Zakładając sad specjalnie szukałam szkółki ze starymi gatunkami jabłoni, grusz, śliw itp. Jeśli drzewka w danym roku nie owocują mam też wspaniałych sąsiadów, którzy dzielą się nadwyżką swoich zbiorów.
Co u mnie rośnie?
Jabłka, gruszki, śliwki, wiśnie, czereśnie, morele, brzoskwinie, pigwy, orzechy, truskawki, maliny, porzeczki, borówki, aronia, agrest, poziomki.
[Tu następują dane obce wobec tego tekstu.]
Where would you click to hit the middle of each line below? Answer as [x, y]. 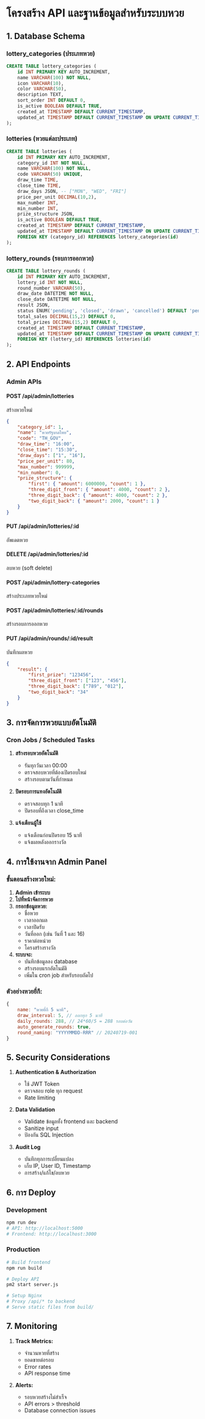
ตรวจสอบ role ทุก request [53, 1091]
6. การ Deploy [31, 1192]
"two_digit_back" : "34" [58, 692]
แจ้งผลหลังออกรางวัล [45, 842]
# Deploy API [23, 1279]
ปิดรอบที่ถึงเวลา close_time [54, 811]
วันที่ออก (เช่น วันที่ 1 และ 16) [54, 934]
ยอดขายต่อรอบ [39, 1360]

Mam też całe pole mniszka lekarskiego, czarny bez i czeremchę. Oprócz tego oczywiście eko warzywa z warzywnika, które używam do mojej zdrowej kuchni. Często też dostaję „dary losu” od sąsiadki, od której kupuję eko jajka. Przyznaję się, że z ogrodnictwa to najbardziej lubię zjadać jego plony 🙂
O ogród dba jeden z moich synów, dla którego ogrodnictwo stało się jedną z pasji. Skutecznie zaraził też zamiłowaniem do botaniki młodszego brata. Rewelacyjnie wychodzi mi za to suszenie ziół 🙂 Kupiłam kiedyś na ryneczku ponad 20 doniczek z ziołami, które zamierzałam posadzić w ogródku. Postawiłam doniczki na stoliku na ganku i na początku regularnie je podlewałam. Po jakimś czasie o nich zapomniałam i uschły. Jak widać nie mam ręki do roślin niestety. Szkoda, że nie widzicie moich parapetów w salonie – nie jestem w stanie nazwać wszystkiego co tam rośnie. Najmłodszy syn wyhodował mi nawet papryczki chilli z pestek, a ostatnio pojawiły się pomidory.